Mark Antony De Wolfe Howe (writer)
Mark Antony De Wolfe Howe (also Anthony, DeWolf and Jr; Bristol, Rhode Island – December 6, 1960 in Cambridge, Massachusetts) was an American editor and author. He lived in Boston, Massachusetts and had a Summer home in Cotuit.[1]
Early life and education
In 1886, he graduated from Lehigh University and in 1887 from Harvard (A.M., 1888), where his son later taught law. He received an honorary Litt. D. from Lehigh in 1916.[2]
Family
He was the son of Bishop Mark Antony De Wolfe Howe[3]
He married Fanny Huntington Quincy (1870–1933), also an essayist and author, who was a sister to Josiah Quincy (1859–1919) and the daughter of Helen Fanny Huntington (1831–1903) & Josiah Phillips Quincy, poet, writer, and publicist.
He had two sons and one daughter: Quincy Howe (1900-1977), news analyst and author, Helen Huntington Howe (1905-1975), monologuist and novelist who married Reginald Allen, and Mark De Wolfe Howe (1906-1967), Harvard law professor, historian, biographer, civil rights leader.[4]
Career
He served as associate editor of the Youth's Companion from 1888 to 1893 and again from 1899 to 1913, as assistant editor of the Atlantic Monthly in 1893-1895, and as editor of the Harvard Alumni Bulletin until 1913. He was also Vice President of the Atlantic Monthly company from 1911 to 1929. As an author he won the Pulitzer Prize for Biography or Autobiography for Barrett Wendell and His Letters.
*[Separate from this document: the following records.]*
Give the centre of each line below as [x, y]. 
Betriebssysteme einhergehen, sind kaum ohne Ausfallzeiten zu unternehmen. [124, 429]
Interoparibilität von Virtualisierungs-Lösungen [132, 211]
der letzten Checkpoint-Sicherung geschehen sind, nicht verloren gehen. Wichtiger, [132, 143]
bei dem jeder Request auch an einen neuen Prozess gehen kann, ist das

He was the editor of Harvard Volunteers in Europe in 1916.
Published works
Besides editing The Memory of Lincoln (1889), Home Letters of General Sherman (1909), The Beacon Biographies (31 volumes, 1899–1910), and Lines of Battle and Other Poems by Henry Howard Brownell (1912), he published the following:
- Shadows (1897)
- American Bookmen (1898)
- Phillips Brooks (1899)
- Boston: The Place and People (1903)
- Life and Letters of George Bancroft (1908)
- Harmonics: A Book of Verse (1909)
- Boston Common: Scenes from Four Centuries (1910)
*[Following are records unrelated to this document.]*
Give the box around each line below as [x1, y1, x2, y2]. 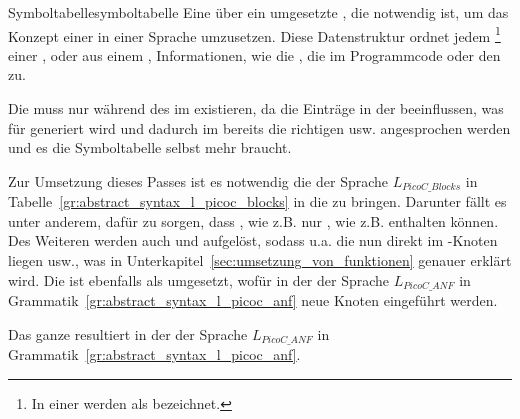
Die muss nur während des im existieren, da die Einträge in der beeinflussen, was [8, 98, 504, 119]
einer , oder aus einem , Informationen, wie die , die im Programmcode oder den [8, 44, 501, 65]
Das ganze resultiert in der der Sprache [8, 323, 248, 344]
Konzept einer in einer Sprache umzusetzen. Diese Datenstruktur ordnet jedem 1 [8, 22, 501, 46]
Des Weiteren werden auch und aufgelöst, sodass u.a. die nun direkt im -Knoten [8, 230, 498, 251]
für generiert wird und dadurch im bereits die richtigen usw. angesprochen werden [8, 117, 511, 138]
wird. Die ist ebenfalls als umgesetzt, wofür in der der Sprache [8, 269, 390, 290]
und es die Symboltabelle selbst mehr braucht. [8, 137, 292, 158]

- Life and Labors of Bishop Hare, Apostle to the Sioux (1911)
- Letters of Charles Eliot Norton (1813), with Sara Norton
- The Boston Symphony Orchestra (1914)
- The Harvard Volunteers in Europe (1916)
- The Humane Society of the Commonwealth of Massachusetts (1918)
- The Atlantic Monthly and Its Makers (1919)
- George von Lengerke Meyer, his Life and Public Services (1919)
- Memoirs of the Harvard Dead in the War against Germany two volumes, (1920, 1921)
- Who Lived Here? (1952)
Notes and references
- ↑ Obituaries - American Antiquarian Society Retrieved 2017-05-03.
- ↑ Chi Phi Centennial Memorial Volume
- ↑
- ↑ Massachusetts Historical Society: Quincy, Wendell, Holmes, and Upham Family Papers, 1633-1910
- Encyclopedia Americana (Volume 14: 1969) page 457.
- This article incorporates text from a publication now in the public domain: Gilman, D. C.; Peck, H. T.; Colby, F. M., eds. (1905). "article name needed". New International Encyclopedia (1st ed.). New York: Dodd, Mead.
External links
Wikisource has original works written by or about: Mark Antony De Wolfe Howe |
- Works by or about Mark Antony De Wolfe Howe at Internet Archive
- Works by Mark Antony De Wolfe Howe at LibriVox (public domain audiobooks)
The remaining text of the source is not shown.